While she wonders if she made the right decision, many of the people in her life, both past and present, offer their opinions on the matter. They intend to let her know their feelings, whether she likes it or not, on what proves to be a life-changing evening.
Chambre 212 is the sixth collaboration between director Honoré and French cinematographer Rémy Chevrin AFC. All of their previous collaborations have also been shot on film, including an early 16mm TV drama, and the 35mm features Seventeen Times Cecile Cassard (2002), Les Chansons d'Amour (2007), the César-nominated Beloved (2011), plus Sorry Angel (2018), which screened In-Competition at the 2018 Cannes Film Festival. Mastroianni won the Best Performance Award when Chambre 212 premiered in the Un Certain Regard section at the 2019 Cannes Film Festival.
“Christophe and I are, quite simply, in love with 35mm film and the holy moments of the chemical process that deliver such great results,” says Chevrin. “I will never lose or abandon film, because it always supports and serves the director and cinematographer so well in telling a story.”
Chambre 212 is a co-production between Bidibul Productions in Luxembourg, France 2 Cinema, France, and Scope Pictures in Belgium. Principal photography took place for 32 shooting days during February and March 2019. The production shot at Filmland Studios in Luxembourg for 25 days, before taking-in seaside locations near Ostend, Belgium, followed by a week on the streets of Paris.
As the overwhelming majority of the action takes place indoors, the key to shooting Chambre 212 lay in the construction of a major set at Filmland Studios. This encompassed Room 212, together with multiple adjoining rooms, overlooking, and offering direct line-of-sight into, the couple’s apartment, just across the street.
Clever set design gave the impression of the hotel rooms being on the third floor, with the couple’s apartment on the second floor, although they were in fact only raised off the stage floor by 4 meters and 2 meters respectively. The ceilings in each room were suspended from electric hoists, enabling them to be lifted and lowered to accommodate camera and lighting moves.

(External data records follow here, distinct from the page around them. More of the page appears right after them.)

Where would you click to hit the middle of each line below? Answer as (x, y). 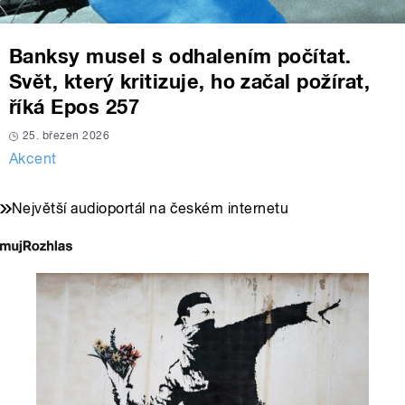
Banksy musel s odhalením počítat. (180, 57)
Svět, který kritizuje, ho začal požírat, (190, 82)
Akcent (33, 159)
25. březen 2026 (66, 136)
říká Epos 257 (75, 107)
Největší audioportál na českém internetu (151, 209)

No VFX or CG set extensions were needed to create the idea of the buildings being across the street from one another, even when the action moved into the street for real. Chevrin shot the entire production in-camera, with precise framing and matched light to create the necessary effect.
“Essentially, the film is a fantasy trip into Maria’s mind and her imagination, and we wanted it to be warm and inviting,” says Chevrin. “In the rooms adjoining Room 212, Maria variously meets her mother, her grandmother and even her husband as a younger man, during different periods of time – such as the 1950s, ‘60s, ‘70s and ‘90s – as the film slowly depicts the couple’s life together, their happy times and terrible moments, what they achieved, and what they might have done to avert the current outcome.

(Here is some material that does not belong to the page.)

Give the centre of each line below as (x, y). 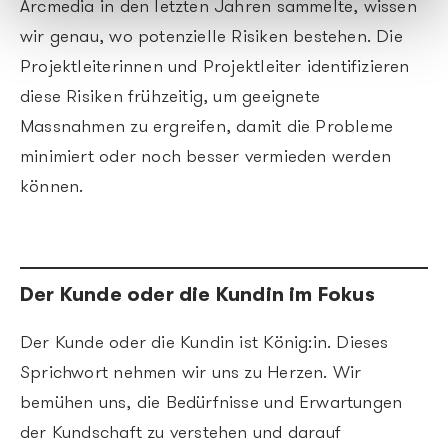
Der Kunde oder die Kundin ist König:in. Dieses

“Creating the color, textures and lighting of each room involved a lot of close collaboration, and a lot of fun, with Stéphane Taillasson, the production designer, Olivier Bériot the costume designer, as well as the hair and make-up teams.”
Chevrin says the screwball comedies of American film director Leo McCarey, the romantic escapades in Sacha Guitry films, and the later films of Alain Resnais, which explore the relationship between consciousness, memory, and the imagination, were all important references in the visual storytelling of Chambre 212. Ed Lachman ASC’s warm and inviting lighting on the interior studio shots in Carol (2015) were an inspiration, too. Chevrin and Honoré also considered a number of experimental movies, such as the universes of David Lynch and Alain Renais, to explore the use of top shots that would reveal the different rooms to be boxes within the set.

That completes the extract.